We have several options for implementing this
Option 1
msgctxt "like"
msgid "com.woltlab.wcf.comment"
msgstr "Comment"
WCF::getLanguage()->p__("like", $objectType);
Option 2
msgid "Comment"
msgstr "Comment"
interface ILikeObjectTypeProvider {
public function getTitle(): string;
}
class LikeableCommentProvider extends AbstractObjectTypeProvider implements
ILikeObjectTypeProvider,
IViewableLikeProvider
{
// …
public function getTitle(): string {
return WCF::getLanguage()->get('Comment', domain: "com.woltlab.wcf");
}
// …
}
$likeableProvider = ObjectTypeCache::getInstance()->getObjectTypeByName("com.woltlab.wcf.like.likeableObject", $objectType)->getProcessor();
$likeableProvider->getTitle();
Option 3
msgid "Comment"
msgstr "Comment"
<type>
<name>com.woltlab.wcf.comment</name>
<definitionname>com.woltlab.wcf.like.likeableObject</definitionname>
<classname>wcf\data\comment\LikeableCommentProvider</classname>
<title>Comment</title>
</type>
$objectType = ObjectTypeCache::getInstance()->getObjectTypeByName("com.woltlab.wcf.like.likeableObject", $objectTypeName);
WCF::getLanguage()->__($objectType->title, domain: $objectType->getPackage()->packageName);
Intl-MessageFormatter
Formatting with Intl's MessageFormatter has some advantages and disadvantages compared to our template engine.
| Pro | Cons |
|---|---|
| Numbers and dates are converted directly into the correct language format | Only simple variable replacements and if/switch cases are possible. e.g.
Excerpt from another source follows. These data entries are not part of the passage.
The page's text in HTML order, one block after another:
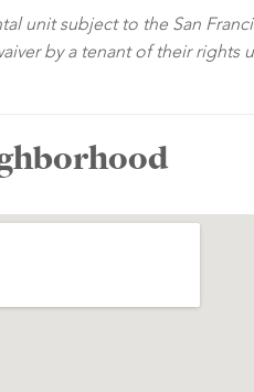
unit subject to the San
by a tenant of their
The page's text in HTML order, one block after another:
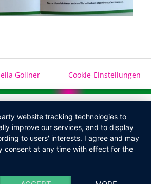
Gollner Cookie-Einstellungen
website tracking technologies to
improve our services, and to display
to users' interests. I agree and may
consent at any time with effect for the
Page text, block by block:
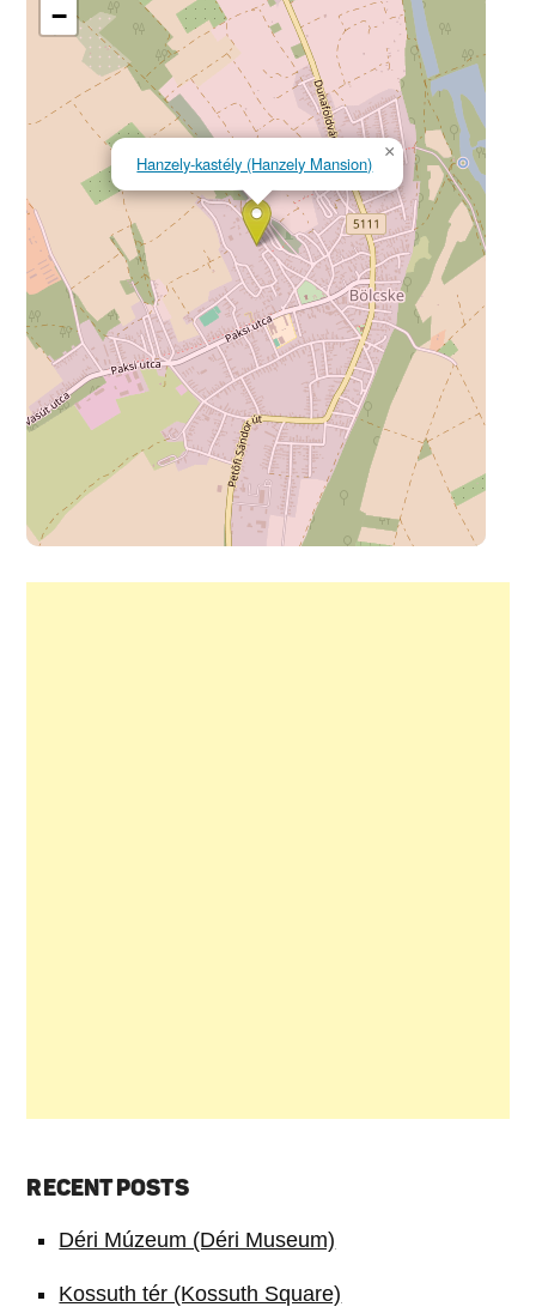
Hanzely-kastély (Hanzely Mansion)
×
−
RECENT POSTS
Déri Múzeum (Déri Museum)
Kossuth tér (Kossuth Square)

Links must be passed by variable |
| Easier for translators to understand | Variable MUST be escaped before |
| The text should be parsed faster | Message need to be escaped before https://unicode-org.github.io/icu/userguide/format_parse/messages/#quotingescaping |
| Same output of the text on the client/server side |
The texts should be adapted as follows:
| Current | Intl - Format |
|---|---|
Simple text |
Simple text |
This is a <a href="{link controller="Foo"}{/link}">link</a>. |
This is a <a href="{link}">link</a>. |
Value of foo is: {$foo->bar} |
Value of foo is: {bar} |
{if $foo == 1}Foo is one{else}Foo has some other values{/if} |
{foo, select, 1 {Foo is one}other {Foo has some other values}} |
{if $foo == 1 && $bar == 1}Foo and bar are one{else}For and bar have some other values{/if} |
--- |
{implode from=$array item=item glue=' '}{$item}{/implode} |
--- |
{time time=$time} |
{date, date, long} {date, time}woltlab-core-date-time will be missing |
{#$count} |
{count,number,integer} |
What happened with current language variables?
As we need new functions and TemplateCompilerFunction for this, old variables will continue to function until they are removed from the database. From this point on, only the language variable is output.